(DATA EXTRACT)

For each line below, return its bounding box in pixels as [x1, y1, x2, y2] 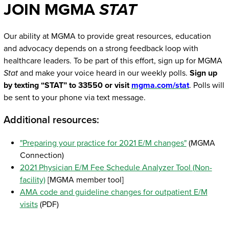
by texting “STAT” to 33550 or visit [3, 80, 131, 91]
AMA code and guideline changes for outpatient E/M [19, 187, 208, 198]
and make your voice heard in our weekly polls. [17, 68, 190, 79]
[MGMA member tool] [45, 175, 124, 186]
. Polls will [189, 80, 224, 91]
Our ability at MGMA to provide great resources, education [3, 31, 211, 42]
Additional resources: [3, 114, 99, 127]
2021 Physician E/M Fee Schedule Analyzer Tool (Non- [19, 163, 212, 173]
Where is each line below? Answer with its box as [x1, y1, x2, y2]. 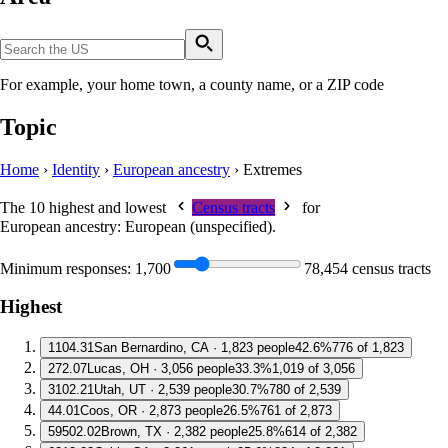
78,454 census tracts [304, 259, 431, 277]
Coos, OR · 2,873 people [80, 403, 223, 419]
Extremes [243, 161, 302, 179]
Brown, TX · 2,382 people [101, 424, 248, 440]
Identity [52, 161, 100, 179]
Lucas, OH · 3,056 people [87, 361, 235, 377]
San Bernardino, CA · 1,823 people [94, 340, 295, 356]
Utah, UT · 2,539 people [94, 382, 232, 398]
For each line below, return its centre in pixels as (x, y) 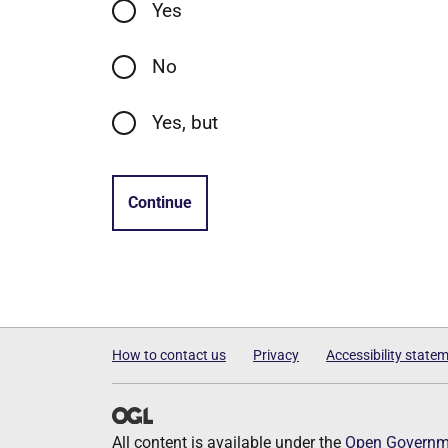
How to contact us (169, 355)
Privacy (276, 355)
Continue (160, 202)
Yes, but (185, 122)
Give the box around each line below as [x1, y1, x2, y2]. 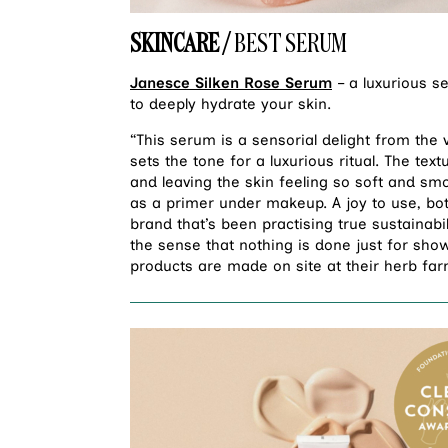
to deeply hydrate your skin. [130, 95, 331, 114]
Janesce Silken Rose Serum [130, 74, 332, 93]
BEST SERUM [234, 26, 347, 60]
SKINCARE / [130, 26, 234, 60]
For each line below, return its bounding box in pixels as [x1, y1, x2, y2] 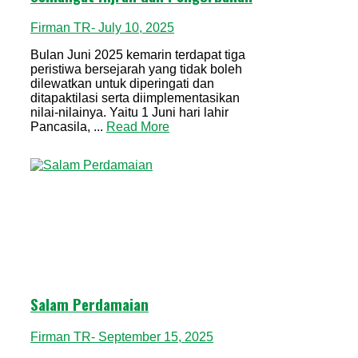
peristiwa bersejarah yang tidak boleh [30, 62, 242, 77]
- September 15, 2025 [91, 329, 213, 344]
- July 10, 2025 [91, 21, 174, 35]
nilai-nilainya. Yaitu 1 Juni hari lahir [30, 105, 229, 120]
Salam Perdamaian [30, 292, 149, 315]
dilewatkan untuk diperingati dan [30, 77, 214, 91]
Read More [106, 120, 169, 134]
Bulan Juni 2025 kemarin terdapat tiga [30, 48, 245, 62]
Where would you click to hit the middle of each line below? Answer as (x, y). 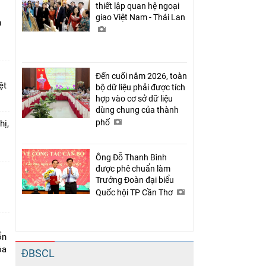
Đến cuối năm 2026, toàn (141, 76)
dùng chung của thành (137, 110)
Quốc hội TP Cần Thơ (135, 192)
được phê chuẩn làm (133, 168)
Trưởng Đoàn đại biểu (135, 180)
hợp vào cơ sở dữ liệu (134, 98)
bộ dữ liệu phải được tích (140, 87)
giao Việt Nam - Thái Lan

(End DATA EXTRACT)

■ **TASK PROMPT**
Reproduce every record above exactly, omitting the pictures.

■ **ANSWER SECTION**
For each line below, return its bounding box in pixels as [x1, y1, x2, y2] 
by texting “STAT” to 33550 or visit [3, 80, 131, 91]
AMA code and guideline changes for outpatient E/M [19, 187, 208, 198]
and make your voice heard in our weekly polls. [17, 68, 190, 79]
[MGMA member tool] [45, 175, 124, 186]
. Polls will [189, 80, 224, 91]
Our ability at MGMA to provide great resources, education [3, 31, 211, 42]
Additional resources: [3, 114, 99, 127]
2021 Physician E/M Fee Schedule Analyzer Tool (Non- [19, 163, 212, 173]
Where is each line below? Answer with its box as [x1, y1, x2, y2]. 
78,454 census tracts [304, 259, 431, 277]
Coos, OR · 2,873 people [80, 403, 223, 419]
Extremes [243, 161, 302, 179]
Brown, TX · 2,382 people [101, 424, 248, 440]
Identity [52, 161, 100, 179]
Lucas, OH · 3,056 people [87, 361, 235, 377]
San Bernardino, CA · 1,823 people [94, 340, 295, 356]
Utah, UT · 2,539 people [94, 382, 232, 398]
For each line below, return its centre in pixels as (x, y) 
How to contact us (169, 355)
Privacy (276, 355)
Continue (160, 202)
Yes, but (185, 122)
Give the box around each line below as [x1, y1, x2, y2]. 
to deeply hydrate your skin. [130, 95, 331, 114]
Janesce Silken Rose Serum [130, 74, 332, 93]
BEST SERUM [234, 26, 347, 60]
SKINCARE / [130, 26, 234, 60]
For each line below, return its bounding box in pixels as [x1, y1, x2, y2] 
peristiwa bersejarah yang tidak boleh [30, 62, 242, 77]
- September 15, 2025 [91, 329, 213, 344]
- July 10, 2025 [91, 21, 174, 35]
nilai-nilainya. Yaitu 1 Juni hari lahir [30, 105, 229, 120]
Salam Perdamaian [30, 292, 149, 315]
dilewatkan untuk diperingati dan [30, 77, 214, 91]
Read More [106, 120, 169, 134]
Bulan Juni 2025 kemarin terdapat tiga [30, 48, 245, 62]
Where would you click to hit the middle of each line below? Answer as (x, y). 
Đến cuối năm 2026, toàn (141, 76)
dùng chung của thành (137, 110)
Quốc hội TP Cần Thơ (135, 192)
được phê chuẩn làm (133, 168)
Trưởng Đoàn đại biểu (135, 180)
hợp vào cơ sở dữ liệu (134, 98)
bộ dữ liệu phải được tích (140, 87)
giao Việt Nam - Thái Lan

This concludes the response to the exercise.